PDF export of full page

curl -H "Authorization: Bearer sp_live_YOUR_KEY" \
  "https://shotpilot.dev/api/v1/screenshot?url=https://example.com&format=pdf&full_page=true" \
  -o page.pdf

SDKs & samples

No SDK required — the API is plain HTTP. Drop in one of these snippets from your language of choice.
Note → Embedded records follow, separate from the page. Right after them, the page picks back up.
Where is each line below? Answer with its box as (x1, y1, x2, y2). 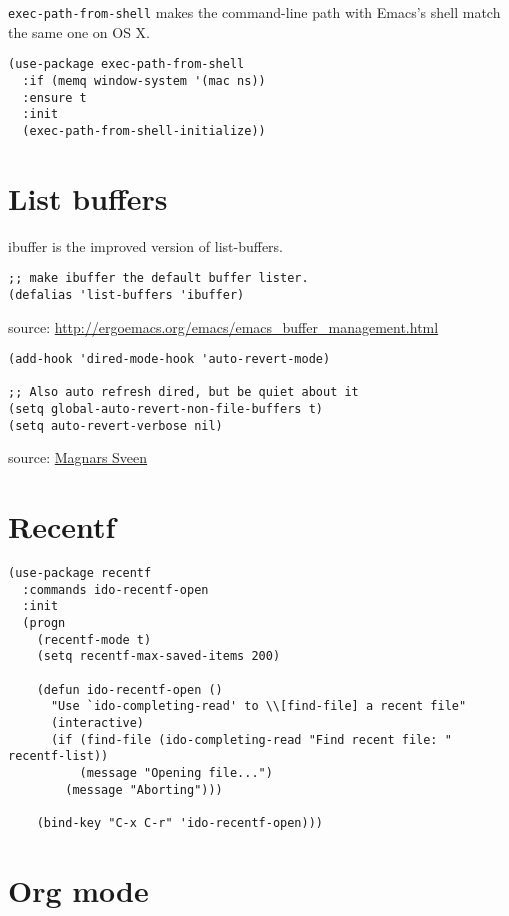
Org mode (8, 869, 149, 910)
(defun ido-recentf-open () (36, 682, 223, 697)
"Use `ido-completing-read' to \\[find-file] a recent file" (50, 699, 467, 714)
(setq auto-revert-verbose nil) (8, 418, 223, 433)
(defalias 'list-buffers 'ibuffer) (8, 287, 245, 302)
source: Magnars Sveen (8, 447, 148, 468)
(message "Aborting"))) (65, 782, 223, 797)
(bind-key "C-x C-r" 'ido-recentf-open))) (36, 816, 323, 830)

Each writes the response body to disk.

Node.js (fetch)

import { writeFile } from "node:fs/promises";

const res = await fetch(
  "https://shotpilot.dev/api/v1/screenshot?url=https://example.com&full_page=true",
  { headers: { Authorization: `Bearer ${process.env.SHOTPILOT_KEY}` } },
);
if (!res.ok) throw new Error(`${res.status} ${await res.text()}`);
await writeFile("shot.png", Buffer.from(await res.arrayBuffer()));

Python (requests)

import os, requests

r = requests.get(
    "https://shotpilot.dev/api/v1/screenshot",
    params={"url": "https://example.com", "full_page": "true"},
    headers={"Authorization": f"Bearer {os.environ['SHOTPILOT_KEY']}"},
    timeout=30,
)
r.raise_for_status()
with open("shot.png", "wb") as f:
    f.write(r.content)

Go (net/http)

package main

import (
	"io"
	"net/http"
	"os"
)

func main() {
	req, _ := http.NewRequest("GET",
		"https://shotpilot.dev/api/v1/screenshot?url=https://example.com&full_page=true", nil)
	req.Header.Set("Authorization", "Bearer "+os.Getenv("SHOTPILOT_KEY"))
	res, err := http.DefaultClient.Do(req)
	if err != nil { panic(err) }
	defer res.Body.Close()
	f, _ := os.Create("shot.png")
	defer f.Close()
	io.Copy(f, res.Body)
}

PHP (cURL)

<?php
$ch = curl_init();
curl_setopt_array($ch, [
    CURLOPT_URL => "https://shotpilot.dev/api/v1/screenshot?url=https://example.com&full_page=true",
    CURLOPT_HTTPHEADER => ["Authorization: Bearer " . getenv("SHOTPILOT_KEY")],
    CURLOPT_RETURNTRANSFER => true,
    CURLOPT_FOLLOWLOCATION => true,
]);
$body = curl_exec($ch);
curl_close($ch);
file_put_contents("shot.png", $body);

Ruby (net/http)

require "net/http"
require "uri"

uri = URI("https://shotpilot.dev/api/v1/screenshot?url=https://example.com&full_page=true")
req = Net::HTTP::Get.new(uri)
req["Authorization"] = "Bearer #{ENV.fetch("SHOTPILOT_KEY")}"
res = Net::HTTP.start(uri.hostname, uri.port, use_ssl: true) { |http| http.request(req) }
File.binwrite("shot.png", res.body)

Rate limits

Plan	Monthly quota	Per-second limit
Free	100	1 req/s
Starter ($19/mo)	5,000	5 req/s
Pro ($49/mo)	25,000	20 req/s
Business ($149/mo)	150,000	50 req/s

When rate limited, the API returns 429 with a Retry-After header (seconds to wait). Monthly quotas reset on the 1st of each month UTC.